**EXERCISE DIRECTIONS:** Every line with the word "season" in it should be extracted from the data that follows.

**Items from a dataset:**
______________________________

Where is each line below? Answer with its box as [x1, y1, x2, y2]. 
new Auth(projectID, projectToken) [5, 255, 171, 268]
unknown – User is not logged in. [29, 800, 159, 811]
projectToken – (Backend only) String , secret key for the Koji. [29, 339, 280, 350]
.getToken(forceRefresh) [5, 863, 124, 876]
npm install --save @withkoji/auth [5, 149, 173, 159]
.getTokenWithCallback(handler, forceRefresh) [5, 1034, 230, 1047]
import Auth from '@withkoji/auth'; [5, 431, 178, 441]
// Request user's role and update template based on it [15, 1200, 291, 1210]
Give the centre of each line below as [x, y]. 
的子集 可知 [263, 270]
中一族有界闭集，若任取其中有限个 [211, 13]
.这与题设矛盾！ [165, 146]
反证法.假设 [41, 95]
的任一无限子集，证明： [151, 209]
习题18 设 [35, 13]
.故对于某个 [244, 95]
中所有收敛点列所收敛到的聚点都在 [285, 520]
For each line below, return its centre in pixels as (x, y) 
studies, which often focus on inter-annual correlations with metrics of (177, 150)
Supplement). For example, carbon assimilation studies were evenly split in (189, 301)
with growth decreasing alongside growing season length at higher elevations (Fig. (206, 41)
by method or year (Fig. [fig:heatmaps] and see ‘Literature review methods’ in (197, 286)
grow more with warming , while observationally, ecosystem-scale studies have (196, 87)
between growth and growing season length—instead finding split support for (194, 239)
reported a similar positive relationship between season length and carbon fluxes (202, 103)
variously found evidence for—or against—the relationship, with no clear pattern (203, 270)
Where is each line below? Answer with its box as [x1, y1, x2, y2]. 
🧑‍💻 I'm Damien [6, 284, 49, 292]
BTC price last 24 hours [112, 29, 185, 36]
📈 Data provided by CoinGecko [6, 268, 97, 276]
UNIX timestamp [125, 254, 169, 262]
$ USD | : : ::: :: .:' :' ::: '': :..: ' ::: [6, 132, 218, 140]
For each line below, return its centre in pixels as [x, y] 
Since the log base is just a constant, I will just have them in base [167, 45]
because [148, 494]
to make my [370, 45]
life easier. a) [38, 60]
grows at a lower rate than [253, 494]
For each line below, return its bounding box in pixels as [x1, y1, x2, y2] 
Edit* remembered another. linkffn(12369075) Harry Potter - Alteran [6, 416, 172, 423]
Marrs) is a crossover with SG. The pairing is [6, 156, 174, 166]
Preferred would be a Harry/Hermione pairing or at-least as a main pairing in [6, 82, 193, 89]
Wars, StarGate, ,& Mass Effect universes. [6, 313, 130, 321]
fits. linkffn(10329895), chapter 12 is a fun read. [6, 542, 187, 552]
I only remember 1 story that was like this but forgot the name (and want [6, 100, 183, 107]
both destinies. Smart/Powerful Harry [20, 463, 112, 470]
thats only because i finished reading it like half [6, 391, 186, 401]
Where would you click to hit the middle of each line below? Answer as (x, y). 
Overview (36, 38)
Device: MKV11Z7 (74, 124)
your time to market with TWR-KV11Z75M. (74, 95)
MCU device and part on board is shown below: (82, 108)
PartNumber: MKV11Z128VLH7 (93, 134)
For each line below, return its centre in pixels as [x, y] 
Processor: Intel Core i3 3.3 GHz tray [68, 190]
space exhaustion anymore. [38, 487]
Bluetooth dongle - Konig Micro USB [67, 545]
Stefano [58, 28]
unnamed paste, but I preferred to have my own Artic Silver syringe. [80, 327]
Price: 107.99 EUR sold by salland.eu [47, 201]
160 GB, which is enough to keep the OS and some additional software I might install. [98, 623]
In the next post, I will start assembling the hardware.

______________________________

**COMPLETED EXERCISE:**
with growth decreasing alongside growing season length at higher elevations (Fig. (206, 41)
between growth and growing season length—instead finding split support for (194, 239)
reported a similar positive relationship between season length and carbon fluxes (202, 103)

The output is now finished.